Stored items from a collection
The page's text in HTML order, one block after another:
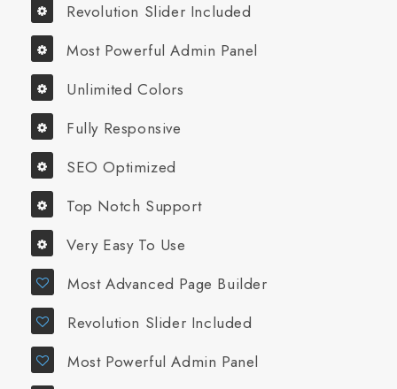
Revolution Slider Included
Most Powerful Admin Panel
Unlimited Colors
Fully Responsive
SEO Optimized
Top Notch Support
Very Easy To Use
Most Advanced Page Builder
Revolution Slider Included
Most Powerful Admin Panel
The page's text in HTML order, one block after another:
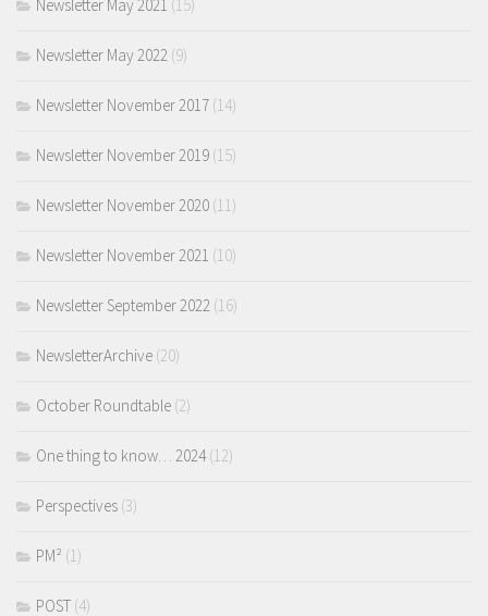
Newsletter May 2021 (15)
Newsletter May 2022 (9)
Newsletter November 2017 (14)
Newsletter November 2019 (15)
Newsletter November 2020 (11)
Newsletter November 2021 (10)
Newsletter September 2022 (16)
NewsletterArchive (20)
October Roundtable (2)
One thing to know… 2024(12)
Perspectives (3)
PM² (1)
POST (4)
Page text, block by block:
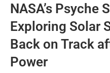
NASA’s Psyche
Exploring Solar
Back on Track
Power
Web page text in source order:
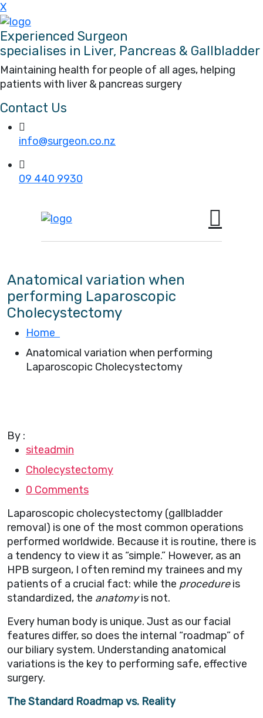
X
Experienced Surgeon
specialises in Liver, Pancreas & Gallbladder
Maintaining health for people of all ages, helping
patients with liver & pancreas surgery
Contact Us
info@surgeon.co.nz
09 440 9930
Anatomical variation when
performing Laparoscopic
Cholecystectomy
Home
Anatomical variation when performing
Laparoscopic Cholecystectomy
By :
siteadmin
Cholecystectomy
0 Comments
Laparoscopic cholecystectomy (gallbladder
removal) is one of the most common operations
performed worldwide. Because it is routine, there is
a tendency to view it as “simple.” However, as an
HPB surgeon, I often remind my trainees and my
patients of a crucial fact: while the procedureis
standardized, the anatomyis not.
Every human body is unique. Just as our facial
features differ, so does the internal “roadmap” of
our biliary system. Understanding anatomical
variations is the key to performing safe, effective
surgery.
The Standard Roadmap vs. Reality
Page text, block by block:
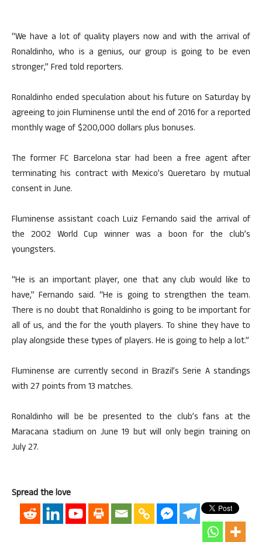
“We have a lot of quality players now and with the arrival of
Ronaldinho, who is a genius, our group is going to be even
stronger,” Fred told reporters.
Ronaldinho ended speculation about his future on Saturday by
agreeing to join Fluminense until the end of 2016 for a reported
monthly wage of $200,000 dollars plus bonuses.
The former FC Barcelona star had been a free agent after
terminating his contract with Mexico’s Queretaro by mutual
consent in June.
Fluminense assistant coach Luiz Fernando said the arrival of
the 2002 World Cup winner was a boon for the club’s
youngsters.
“He is an important player, one that any club would like to
have,” Fernando said. “He is going to strengthen the team.
There is no doubt that Ronaldinho is going to be important for
all of us, and the for the youth players. To shine they have to
play alongside these types of players. He is going to help a lot.”
Fluminense are currently second in Brazil’s Serie A standings
with 27 points from 13 matches.
Ronaldinho will be be presented to the club’s fans at the
Maracana stadium on June 19 but will only begin training on
July 27.
Spread the love
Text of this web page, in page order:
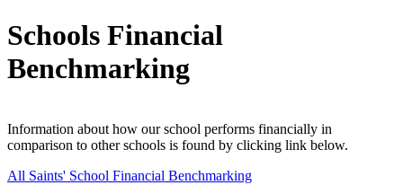
Schools Financial
Benchmarking
Information about how our school performs financially in
comparison to other schools is found by clicking link below.
All Saints' School Financial Benchmarking

◆ **WHAT THE TASK ASKS**: How many of the lines above include the word "Fluminense"? Respond with the number alone.

◆ **RESULT**: 3